Excerpted records -
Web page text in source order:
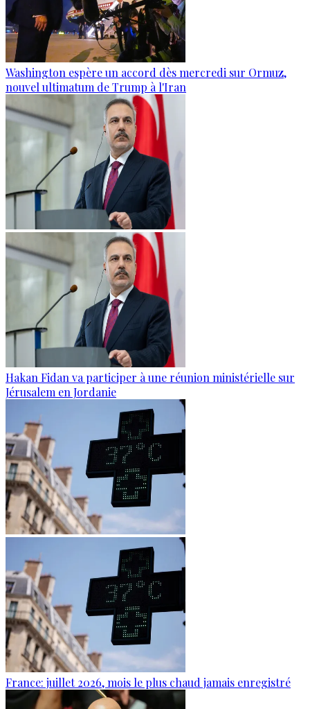
Washington espère un accord dès mercredi sur Ormuz,
nouvel ultimatum de Trump à l'Iran
Hakan Fidan va participer à une réunion ministérielle sur
Jérusalem en Jordanie
France: juillet 2026, mois le plus chaud jamais enregistré
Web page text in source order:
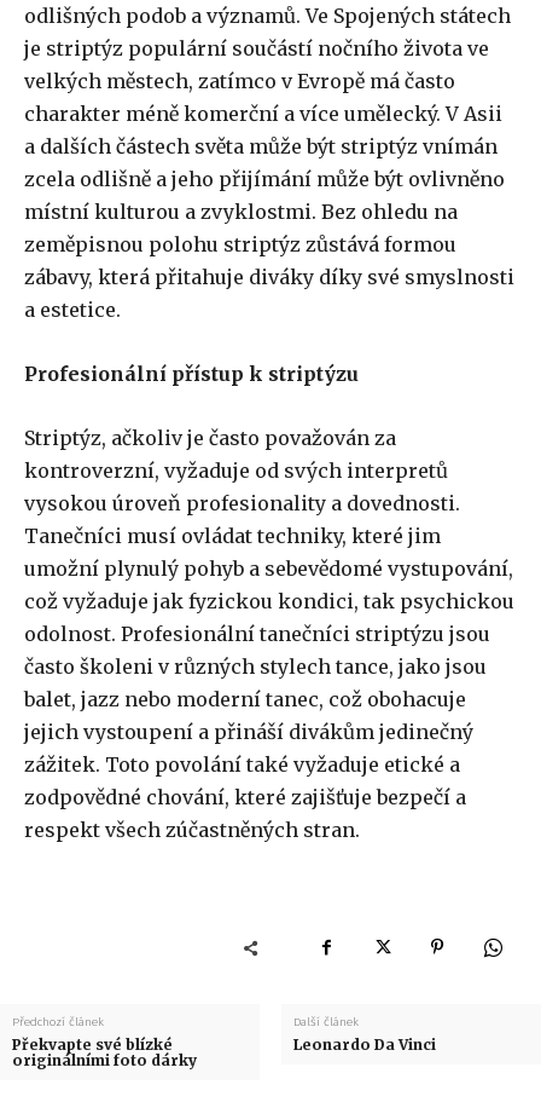
odlišných podob a významů. Ve Spojených státech
je striptýz populární součástí nočního života ve
velkých městech, zatímco v Evropě má často
charakter méně komerční a více umělecký. V Asii
a dalších částech světa může být striptýz vnímán
zcela odlišně a jeho přijímání může být ovlivněno
místní kulturou a zvyklostmi. Bez ohledu na
zeměpisnou polohu striptýz zůstává formou
zábavy, která přitahuje diváky díky své smyslnosti
a estetice.
Profesionální přístup k striptýzu
Striptýz, ačkoliv je často považován za
kontroverzní, vyžaduje od svých interpretů
vysokou úroveň profesionality a dovednosti.
Tanečníci musí ovládat techniky, které jim
umožní plynulý pohyb a sebevědomé vystupování,
což vyžaduje jak fyzickou kondici, tak psychickou
odolnost. Profesionální tanečníci striptýzu jsou
často školeni v různých stylech tance, jako jsou
balet, jazz nebo moderní tanec, což obohacuje
jejich vystoupení a přináší divákům jedinečný
zážitek. Toto povolání také vyžaduje etické a
zodpovědné chování, které zajišťuje bezpečí a
respekt všech zúčastněných stran.
Předchozí článek
Překvapte své blízké
originálními foto dárky
Další článek
Leonardo Da Vinci

To do - Leave the pictures out and output all of the data verbatim.

Worked solution -
Web page text in source order:
Washington espère un accord dès mercredi sur Ormuz,
nouvel ultimatum de Trump à l'Iran
Hakan Fidan va participer à une réunion ministérielle sur
Jérusalem en Jordanie
France: juillet 2026, mois le plus chaud jamais enregistré
Web page text in source order:
odlišných podob a významů. Ve Spojených státech
je striptýz populární součástí nočního života ve
velkých městech, zatímco v Evropě má často
charakter méně komerční a více umělecký. V Asii
a dalších částech světa může být striptýz vnímán
zcela odlišně a jeho přijímání může být ovlivněno
místní kulturou a zvyklostmi. Bez ohledu na
zeměpisnou polohu striptýz zůstává formou
zábavy, která přitahuje diváky díky své smyslnosti
a estetice.
Profesionální přístup k striptýzu
Striptýz, ačkoliv je často považován za
kontroverzní, vyžaduje od svých interpretů
vysokou úroveň profesionality a dovednosti.
Tanečníci musí ovládat techniky, které jim
umožní plynulý pohyb a sebevědomé vystupování,
což vyžaduje jak fyzickou kondici, tak psychickou
odolnost. Profesionální tanečníci striptýzu jsou
často školeni v různých stylech tance, jako jsou
balet, jazz nebo moderní tanec, což obohacuje
jejich vystoupení a přináší divákům jedinečný
zážitek. Toto povolání také vyžaduje etické a
zodpovědné chování, které zajišťuje bezpečí a
respekt všech zúčastněných stran.
Předchozí článek
Překvapte své blízké
originálními foto dárky
Další článek
Leonardo Da Vinci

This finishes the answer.